Music-based therapeutic intervention probably reduces depressive symptoms and improves overall behavioural problems.
This review team from the Netherlands set out to see if they could find evidence that therapy based on music improves the emotional well-being and quality of life of people with dementia. They were also interested in evidence about effects on emotional, behavioural, social or cognitive (e.g. thinking and remembering) problems in people with dementia.
The team found 22 trials to include in the review and were able to combine results for at least some outcomes from 890 people. All of the people in the trials stayed in nursing homes or hospitals. Some trials compared music-based treatments with usual care, and some compared them with other activities, such as cooking or painting. The quality of the trials and how well they were reported varied, and this affected the confidence in the results.

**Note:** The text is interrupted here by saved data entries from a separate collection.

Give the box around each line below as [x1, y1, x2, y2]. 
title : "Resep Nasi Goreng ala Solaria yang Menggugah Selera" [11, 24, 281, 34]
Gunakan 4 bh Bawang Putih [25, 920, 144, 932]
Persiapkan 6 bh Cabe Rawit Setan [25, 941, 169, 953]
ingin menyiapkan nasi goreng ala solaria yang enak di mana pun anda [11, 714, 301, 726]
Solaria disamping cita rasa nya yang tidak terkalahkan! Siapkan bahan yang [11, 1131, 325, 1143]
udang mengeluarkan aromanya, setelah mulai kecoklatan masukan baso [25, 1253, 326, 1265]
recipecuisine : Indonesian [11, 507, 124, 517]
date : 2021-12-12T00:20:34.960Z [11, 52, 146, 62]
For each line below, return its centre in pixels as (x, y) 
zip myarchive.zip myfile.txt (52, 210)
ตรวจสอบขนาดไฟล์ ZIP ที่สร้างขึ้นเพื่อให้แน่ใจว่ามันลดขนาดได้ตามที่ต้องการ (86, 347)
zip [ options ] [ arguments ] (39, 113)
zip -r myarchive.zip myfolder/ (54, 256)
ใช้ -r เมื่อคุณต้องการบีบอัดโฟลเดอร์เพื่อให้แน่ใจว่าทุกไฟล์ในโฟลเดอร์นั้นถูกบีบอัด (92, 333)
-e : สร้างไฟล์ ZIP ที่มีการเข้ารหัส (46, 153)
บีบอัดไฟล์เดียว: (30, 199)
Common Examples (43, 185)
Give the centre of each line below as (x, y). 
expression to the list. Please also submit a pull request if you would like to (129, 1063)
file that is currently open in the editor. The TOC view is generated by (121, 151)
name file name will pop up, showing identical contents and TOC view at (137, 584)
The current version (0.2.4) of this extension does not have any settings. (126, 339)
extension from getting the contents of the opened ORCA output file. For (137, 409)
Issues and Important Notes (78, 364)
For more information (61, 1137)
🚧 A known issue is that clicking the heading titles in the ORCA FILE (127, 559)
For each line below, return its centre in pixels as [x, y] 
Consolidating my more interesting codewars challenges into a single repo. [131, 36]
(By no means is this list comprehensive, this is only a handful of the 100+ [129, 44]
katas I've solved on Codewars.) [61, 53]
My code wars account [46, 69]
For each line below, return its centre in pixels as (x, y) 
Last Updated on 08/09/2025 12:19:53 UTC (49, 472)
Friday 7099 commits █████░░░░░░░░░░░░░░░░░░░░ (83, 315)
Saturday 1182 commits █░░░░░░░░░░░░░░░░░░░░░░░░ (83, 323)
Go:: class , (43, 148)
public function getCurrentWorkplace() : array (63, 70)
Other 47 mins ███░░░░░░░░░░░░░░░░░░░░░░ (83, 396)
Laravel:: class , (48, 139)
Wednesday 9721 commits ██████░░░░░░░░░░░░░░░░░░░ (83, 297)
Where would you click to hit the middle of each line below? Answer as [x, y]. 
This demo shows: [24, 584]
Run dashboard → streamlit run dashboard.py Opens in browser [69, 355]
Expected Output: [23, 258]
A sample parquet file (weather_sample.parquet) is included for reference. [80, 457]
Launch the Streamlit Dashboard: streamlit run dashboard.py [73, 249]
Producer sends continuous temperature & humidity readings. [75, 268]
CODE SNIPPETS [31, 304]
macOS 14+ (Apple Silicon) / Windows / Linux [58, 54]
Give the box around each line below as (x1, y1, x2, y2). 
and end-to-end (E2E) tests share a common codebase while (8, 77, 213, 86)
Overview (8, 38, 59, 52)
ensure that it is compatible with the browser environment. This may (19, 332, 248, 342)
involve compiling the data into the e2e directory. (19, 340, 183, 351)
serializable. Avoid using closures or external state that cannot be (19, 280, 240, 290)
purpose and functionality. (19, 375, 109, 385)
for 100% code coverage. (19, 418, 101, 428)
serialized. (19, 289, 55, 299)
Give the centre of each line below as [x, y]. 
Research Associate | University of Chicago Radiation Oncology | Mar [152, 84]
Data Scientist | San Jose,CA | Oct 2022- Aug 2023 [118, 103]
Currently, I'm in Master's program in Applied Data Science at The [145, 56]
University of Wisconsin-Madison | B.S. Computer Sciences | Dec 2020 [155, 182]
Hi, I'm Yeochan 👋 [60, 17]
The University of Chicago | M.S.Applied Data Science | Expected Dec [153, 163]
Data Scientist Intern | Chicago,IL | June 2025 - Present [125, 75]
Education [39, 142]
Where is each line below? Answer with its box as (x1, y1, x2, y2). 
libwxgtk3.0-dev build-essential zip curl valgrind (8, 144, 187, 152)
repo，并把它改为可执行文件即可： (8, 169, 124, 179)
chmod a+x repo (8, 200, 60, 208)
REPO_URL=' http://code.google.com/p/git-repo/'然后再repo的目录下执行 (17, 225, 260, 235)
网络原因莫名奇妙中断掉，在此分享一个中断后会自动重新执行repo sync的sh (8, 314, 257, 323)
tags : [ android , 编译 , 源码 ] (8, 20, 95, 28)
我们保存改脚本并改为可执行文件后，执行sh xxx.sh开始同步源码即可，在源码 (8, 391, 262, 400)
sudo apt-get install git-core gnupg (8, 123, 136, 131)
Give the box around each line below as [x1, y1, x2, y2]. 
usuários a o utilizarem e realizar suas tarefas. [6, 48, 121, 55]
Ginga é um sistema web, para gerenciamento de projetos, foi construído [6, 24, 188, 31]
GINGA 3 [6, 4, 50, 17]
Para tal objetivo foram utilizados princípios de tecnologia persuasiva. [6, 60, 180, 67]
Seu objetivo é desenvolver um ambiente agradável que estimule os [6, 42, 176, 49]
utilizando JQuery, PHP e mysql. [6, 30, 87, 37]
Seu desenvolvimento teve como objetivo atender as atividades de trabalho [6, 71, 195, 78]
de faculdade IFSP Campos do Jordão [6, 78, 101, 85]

Lead author Jenny van der Steen, explains, "First, we looked at outcomes immediately after a course of therapy ended. From our results, we could be moderately confident that music-based therapy improves symptoms of depression and overall behavioural problems, but not specifically agitated or aggressive behaviour. Music-based therapy may also have little or no effect on cognition, but we were less confident about this result. We were also not that confident about whether the therapy improves anxiety and emotional well-being including quality of life and we had very little confidence in possible beneficial effects on social interaction.
Jenny continues, “Some studies also looked to see whether there were any lasting effects four weeks or more after treatment ended. However, there was little data and we were uncertain or very uncertain about the results. Further trials are likely to have a significant impact on what we know about the effects of music-based treatments for people with dementia, so continuing research is important. We need high-quality research with blinded outcome assessment to not overestimate effects.”
Providing people with dementia who are in institutional care with at least five sessions of a music-based therapeutic intervention probably reduces depressive symptoms and improves overall behavioural problems at the end of treatment. It may also improve emotional well-being and quality of life and reduce anxiety, but may have little or no effect on agitation or aggression or on cognition. We are uncertain about effects on social behaviour and about long-term effects. Future studies should examine the duration of effects in relation to the overall duration of treatment and the number of sessions.